What is needed is an exact copy of every line in the listing.

RECORDS:
****************************************
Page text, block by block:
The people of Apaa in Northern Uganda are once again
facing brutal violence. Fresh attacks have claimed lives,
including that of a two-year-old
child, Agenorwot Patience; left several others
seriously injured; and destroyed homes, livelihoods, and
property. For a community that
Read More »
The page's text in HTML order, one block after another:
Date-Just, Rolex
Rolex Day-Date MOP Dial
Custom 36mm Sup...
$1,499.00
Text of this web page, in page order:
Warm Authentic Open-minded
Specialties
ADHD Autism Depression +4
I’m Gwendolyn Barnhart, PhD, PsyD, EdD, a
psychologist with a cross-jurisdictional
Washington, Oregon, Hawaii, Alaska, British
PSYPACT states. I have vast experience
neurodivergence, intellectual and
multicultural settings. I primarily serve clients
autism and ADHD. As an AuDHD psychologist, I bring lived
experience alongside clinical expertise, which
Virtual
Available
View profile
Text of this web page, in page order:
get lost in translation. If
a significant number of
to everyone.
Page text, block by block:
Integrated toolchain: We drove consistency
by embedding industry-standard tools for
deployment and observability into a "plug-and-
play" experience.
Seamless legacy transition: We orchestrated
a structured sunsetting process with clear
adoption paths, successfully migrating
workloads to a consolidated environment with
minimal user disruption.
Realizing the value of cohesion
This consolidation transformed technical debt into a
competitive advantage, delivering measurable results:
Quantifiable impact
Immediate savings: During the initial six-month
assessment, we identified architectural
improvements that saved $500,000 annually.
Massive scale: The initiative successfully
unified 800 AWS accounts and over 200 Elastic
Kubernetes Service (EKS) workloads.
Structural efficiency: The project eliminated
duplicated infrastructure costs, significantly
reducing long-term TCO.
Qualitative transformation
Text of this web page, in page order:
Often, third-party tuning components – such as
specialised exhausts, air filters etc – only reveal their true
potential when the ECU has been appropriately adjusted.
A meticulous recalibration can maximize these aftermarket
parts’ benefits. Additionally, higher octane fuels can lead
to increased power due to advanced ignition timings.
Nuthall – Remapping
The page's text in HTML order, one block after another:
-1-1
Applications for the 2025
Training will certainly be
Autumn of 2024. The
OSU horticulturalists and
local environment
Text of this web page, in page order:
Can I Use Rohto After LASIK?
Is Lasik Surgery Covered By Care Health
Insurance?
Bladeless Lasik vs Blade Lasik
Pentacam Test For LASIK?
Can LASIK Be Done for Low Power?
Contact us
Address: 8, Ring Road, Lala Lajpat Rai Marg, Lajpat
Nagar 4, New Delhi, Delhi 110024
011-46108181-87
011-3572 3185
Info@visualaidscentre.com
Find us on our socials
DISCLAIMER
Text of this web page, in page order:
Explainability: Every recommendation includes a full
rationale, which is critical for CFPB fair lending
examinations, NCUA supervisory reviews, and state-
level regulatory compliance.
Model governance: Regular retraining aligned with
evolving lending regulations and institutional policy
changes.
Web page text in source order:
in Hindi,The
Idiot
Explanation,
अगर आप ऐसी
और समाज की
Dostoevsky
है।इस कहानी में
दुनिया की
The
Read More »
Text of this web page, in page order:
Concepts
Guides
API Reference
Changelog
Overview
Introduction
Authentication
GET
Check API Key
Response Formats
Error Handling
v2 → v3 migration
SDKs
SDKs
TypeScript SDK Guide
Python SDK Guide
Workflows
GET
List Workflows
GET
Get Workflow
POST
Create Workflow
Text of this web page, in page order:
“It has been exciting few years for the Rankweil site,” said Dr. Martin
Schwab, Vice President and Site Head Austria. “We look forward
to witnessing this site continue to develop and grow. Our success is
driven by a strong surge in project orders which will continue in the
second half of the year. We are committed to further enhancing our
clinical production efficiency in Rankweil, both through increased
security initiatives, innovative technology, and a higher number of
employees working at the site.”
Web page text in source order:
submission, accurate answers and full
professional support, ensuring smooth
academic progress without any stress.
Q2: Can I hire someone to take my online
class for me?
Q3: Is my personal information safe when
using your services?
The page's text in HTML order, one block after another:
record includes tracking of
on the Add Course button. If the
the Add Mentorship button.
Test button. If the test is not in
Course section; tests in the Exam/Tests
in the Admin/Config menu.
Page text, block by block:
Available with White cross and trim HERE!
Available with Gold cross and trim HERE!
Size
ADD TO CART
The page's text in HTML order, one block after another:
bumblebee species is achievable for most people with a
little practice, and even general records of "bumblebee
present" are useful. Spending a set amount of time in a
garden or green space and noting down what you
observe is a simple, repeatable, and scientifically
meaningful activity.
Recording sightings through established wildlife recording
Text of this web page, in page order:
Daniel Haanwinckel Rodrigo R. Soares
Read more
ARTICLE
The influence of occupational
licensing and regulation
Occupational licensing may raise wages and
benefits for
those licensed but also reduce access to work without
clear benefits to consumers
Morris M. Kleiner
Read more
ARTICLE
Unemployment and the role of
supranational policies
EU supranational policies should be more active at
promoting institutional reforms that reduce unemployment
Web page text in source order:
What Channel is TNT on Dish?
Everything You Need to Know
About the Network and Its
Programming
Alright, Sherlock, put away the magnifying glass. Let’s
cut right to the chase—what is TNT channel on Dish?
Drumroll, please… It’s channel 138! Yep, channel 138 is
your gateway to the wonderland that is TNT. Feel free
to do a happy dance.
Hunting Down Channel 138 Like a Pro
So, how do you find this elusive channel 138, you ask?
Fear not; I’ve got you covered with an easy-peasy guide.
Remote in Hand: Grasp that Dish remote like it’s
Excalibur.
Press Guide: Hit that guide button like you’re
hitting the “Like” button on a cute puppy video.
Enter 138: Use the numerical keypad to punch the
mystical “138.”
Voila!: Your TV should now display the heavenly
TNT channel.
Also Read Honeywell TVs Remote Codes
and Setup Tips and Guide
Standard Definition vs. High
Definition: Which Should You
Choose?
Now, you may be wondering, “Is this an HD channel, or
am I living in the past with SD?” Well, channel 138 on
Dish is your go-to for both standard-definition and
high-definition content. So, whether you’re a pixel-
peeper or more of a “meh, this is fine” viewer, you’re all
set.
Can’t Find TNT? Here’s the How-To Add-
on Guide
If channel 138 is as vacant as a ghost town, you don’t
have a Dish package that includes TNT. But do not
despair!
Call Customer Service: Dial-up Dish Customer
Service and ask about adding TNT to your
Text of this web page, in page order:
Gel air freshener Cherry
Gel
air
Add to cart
****************************************
SOLUTION TO THIS EXERCISE:
Page text, block by block:
The people of Apaa in Northern Uganda are once again
facing brutal violence. Fresh attacks have claimed lives,
including that of a two-year-old
child, Agenorwot Patience; left several others
seriously injured; and destroyed homes, livelihoods, and
property. For a community that
Read More »
The page's text in HTML order, one block after another:
Date-Just, Rolex
Rolex Day-Date MOP Dial
Custom 36mm Sup...
$1,499.00
Text of this web page, in page order:
Warm Authentic Open-minded
Specialties
ADHD Autism Depression +4
I’m Gwendolyn Barnhart, PhD, PsyD, EdD, a
psychologist with a cross-jurisdictional
Washington, Oregon, Hawaii, Alaska, British
PSYPACT states. I have vast experience
neurodivergence, intellectual and
multicultural settings. I primarily serve clients
autism and ADHD. As an AuDHD psychologist, I bring lived
experience alongside clinical expertise, which
Virtual
Available
View profile
Text of this web page, in page order:
get lost in translation. If
a significant number of
to everyone.
Page text, block by block:
Integrated toolchain: We drove consistency
by embedding industry-standard tools for
deployment and observability into a "plug-and-
play" experience.
Seamless legacy transition: We orchestrated
a structured sunsetting process with clear
adoption paths, successfully migrating
workloads to a consolidated environment with
minimal user disruption.
Realizing the value of cohesion
This consolidation transformed technical debt into a
competitive advantage, delivering measurable results:
Quantifiable impact
Immediate savings: During the initial six-month
assessment, we identified architectural
improvements that saved $500,000 annually.
Massive scale: The initiative successfully
unified 800 AWS accounts and over 200 Elastic
Kubernetes Service (EKS) workloads.
Structural efficiency: The project eliminated
duplicated infrastructure costs, significantly
reducing long-term TCO.
Qualitative transformation
Text of this web page, in page order:
Often, third-party tuning components – such as
specialised exhausts, air filters etc – only reveal their true
potential when the ECU has been appropriately adjusted.
A meticulous recalibration can maximize these aftermarket
parts’ benefits. Additionally, higher octane fuels can lead
to increased power due to advanced ignition timings.
Nuthall – Remapping
The page's text in HTML order, one block after another:
-1-1
Applications for the 2025
Training will certainly be
Autumn of 2024. The
OSU horticulturalists and
local environment
Text of this web page, in page order:
Can I Use Rohto After LASIK?
Is Lasik Surgery Covered By Care Health
Insurance?
Bladeless Lasik vs Blade Lasik
Pentacam Test For LASIK?
Can LASIK Be Done for Low Power?
Contact us
Address: 8, Ring Road, Lala Lajpat Rai Marg, Lajpat
Nagar 4, New Delhi, Delhi 110024
011-46108181-87
011-3572 3185
Info@visualaidscentre.com
Find us on our socials
DISCLAIMER
Text of this web page, in page order:
Explainability: Every recommendation includes a full
rationale, which is critical for CFPB fair lending
examinations, NCUA supervisory reviews, and state-
level regulatory compliance.
Model governance: Regular retraining aligned with
evolving lending regulations and institutional policy
changes.
Web page text in source order:
in Hindi,The
Idiot
Explanation,
अगर आप ऐसी
और समाज की
Dostoevsky
है।इस कहानी में
दुनिया की
The
Read More »
Text of this web page, in page order:
Concepts
Guides
API Reference
Changelog
Overview
Introduction
Authentication
GET
Check API Key
Response Formats
Error Handling
v2 → v3 migration
SDKs
SDKs
TypeScript SDK Guide
Python SDK Guide
Workflows
GET
List Workflows
GET
Get Workflow
POST
Create Workflow
Text of this web page, in page order:
“It has been exciting few years for the Rankweil site,” said Dr. Martin
Schwab, Vice President and Site Head Austria. “We look forward
to witnessing this site continue to develop and grow. Our success is
driven by a strong surge in project orders which will continue in the
second half of the year. We are committed to further enhancing our
clinical production efficiency in Rankweil, both through increased
security initiatives, innovative technology, and a higher number of
employees working at the site.”
Web page text in source order:
submission, accurate answers and full
professional support, ensuring smooth
academic progress without any stress.
Q2: Can I hire someone to take my online
class for me?
Q3: Is my personal information safe when
using your services?
The page's text in HTML order, one block after another:
record includes tracking of
on the Add Course button. If the
the Add Mentorship button.
Test button. If the test is not in
Course section; tests in the Exam/Tests
in the Admin/Config menu.
Page text, block by block:
Available with White cross and trim HERE!
Available with Gold cross and trim HERE!
Size
ADD TO CART
The page's text in HTML order, one block after another:
bumblebee species is achievable for most people with a
little practice, and even general records of "bumblebee
present" are useful. Spending a set amount of time in a
garden or green space and noting down what you
observe is a simple, repeatable, and scientifically
meaningful activity.
Recording sightings through established wildlife recording
Text of this web page, in page order:
Daniel Haanwinckel Rodrigo R. Soares
Read more
ARTICLE
The influence of occupational
licensing and regulation
Occupational licensing may raise wages and
benefits for
those licensed but also reduce access to work without
clear benefits to consumers
Morris M. Kleiner
Read more
ARTICLE
Unemployment and the role of
supranational policies
EU supranational policies should be more active at
promoting institutional reforms that reduce unemployment
Web page text in source order:
What Channel is TNT on Dish?
Everything You Need to Know
About the Network and Its
Programming
Alright, Sherlock, put away the magnifying glass. Let’s
cut right to the chase—what is TNT channel on Dish?
Drumroll, please… It’s channel 138! Yep, channel 138 is
your gateway to the wonderland that is TNT. Feel free
to do a happy dance.
Hunting Down Channel 138 Like a Pro
So, how do you find this elusive channel 138, you ask?
Fear not; I’ve got you covered with an easy-peasy guide.
Remote in Hand: Grasp that Dish remote like it’s
Excalibur.
Press Guide: Hit that guide button like you’re
hitting the “Like” button on a cute puppy video.
Enter 138: Use the numerical keypad to punch the
mystical “138.”
Voila!: Your TV should now display the heavenly
TNT channel.
Also Read Honeywell TVs Remote Codes
and Setup Tips and Guide
Standard Definition vs. High
Definition: Which Should You
Choose?
Now, you may be wondering, “Is this an HD channel, or
am I living in the past with SD?” Well, channel 138 on
Dish is your go-to for both standard-definition and
high-definition content. So, whether you’re a pixel-
peeper or more of a “meh, this is fine” viewer, you’re all
set.
Can’t Find TNT? Here’s the How-To Add-
on Guide
If channel 138 is as vacant as a ghost town, you don’t
have a Dish package that includes TNT. But do not
despair!
Call Customer Service: Dial-up Dish Customer
Service and ask about adding TNT to your
Text of this web page, in page order:
Gel air freshener Cherry
Gel
air
Add to cart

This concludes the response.